Claro que, citado el Rey, no debiera escandalizarse porque su hijo varón cultivara compañías tan reprobables para un príncipe como la tal Sofía. Sencillamente porque en 2010 se hicieron públicas las habituales salidas nocturnas del monarca en lugares poco edificantes: clubs de alterne, los que aquí conocemos como puticlubs, en los que era un animador las veladas en las que se dejaba caer por dichos antros. Y no en sentido figurado porque, culpa de sus desaforadas libaciones, daba con su real trasero en el suelo, con la consiguiente coña de los asiduos, que terminaron por faltarle al respeto. Lo que Carlos Gustavo propiciaba con su indigna conducta. Llegó a decirse, de lo que no existen desde luego testimonios gráficos, que una noche, cansada su esposa Silvia de tantos rumores que le llegaban, se presentó en uno de esos clubs por los que él pululaba, agarrándolo del brazo como pudo, auxiliada por alguno de sus escoltas, cuando el Rey bailaba semidesnudo en medio de un tremendo jolgorio. Se sabía, con pelos y señales, además, la íntima amistad que sostenía con la cantante pop Camille Henemark, a la que había convertido en su habitual amante. Ella misma lo declaró en un reportaje.

Varios periodistas publicaron libros con un mismo argumento: los escándalos del rey Carlos Gustavo. Y llegó el día en el que a través de un comunicado, una agencia de prensa divulgó la petición de perdón suscrita por el monarca sueco. Dos años más tarde, le imitaba su, digamos, colega, don Juan Carlos de Borbón, haciendo también lo propio.

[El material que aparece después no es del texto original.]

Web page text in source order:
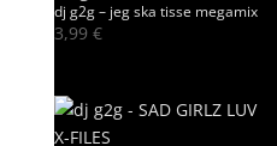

Y llegamos a este septuagésimo quinto cumpleaños de la Reina consorte. Silvia de Suecia no ha dado escándalos durante su matrimonio. Ha sido discreta en todo momento, aunque sus sonrisas de antaño se enfriaran desde que fuera coronada, no por su deslumbrante tiara, sino por unos grandes cuernos de su irresponsable y mujeriego marido. Y lo único en lo que puede haberse sobrepasado es en sus periódicas visitas a quienes la aconsejan sobre qué tratamientos faciales le son más convenientes, incluyendo alguna que otra intervención quirúrgica y frecuentes retoques en su rostro, alarmada por las arrugas que, dada su edad, le han causado algún desajuste en su ánimo. Pero la naturaleza, salvo casos excepcionales, suele ser implacable con el paso del tiempo.